→ **PROBLEM TO WORK ON**:
Identify all lines in the listing that include the word "which", and copy them out.

→ **GIVEN INFORMATION**:
┄┄┄┄┄┄┄┄┄┄

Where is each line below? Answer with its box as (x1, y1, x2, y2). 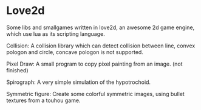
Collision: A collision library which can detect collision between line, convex (6, 42, 196, 49)
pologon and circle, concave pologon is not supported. (6, 48, 144, 55)
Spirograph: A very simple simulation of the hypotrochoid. (6, 78, 151, 86)
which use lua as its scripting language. (6, 30, 105, 37)
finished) (6, 66, 29, 74)
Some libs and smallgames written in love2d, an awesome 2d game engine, (6, 24, 195, 31)
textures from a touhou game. (6, 97, 81, 104)
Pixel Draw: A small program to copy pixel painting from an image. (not (6, 60, 183, 67)

┄┄┄┄┄┄┄┄┄┄

→ **TASK RESULT**:
Collision: A collision library which can detect collision between line, convex (6, 42, 196, 49)
which use lua as its scripting language. (6, 30, 105, 37)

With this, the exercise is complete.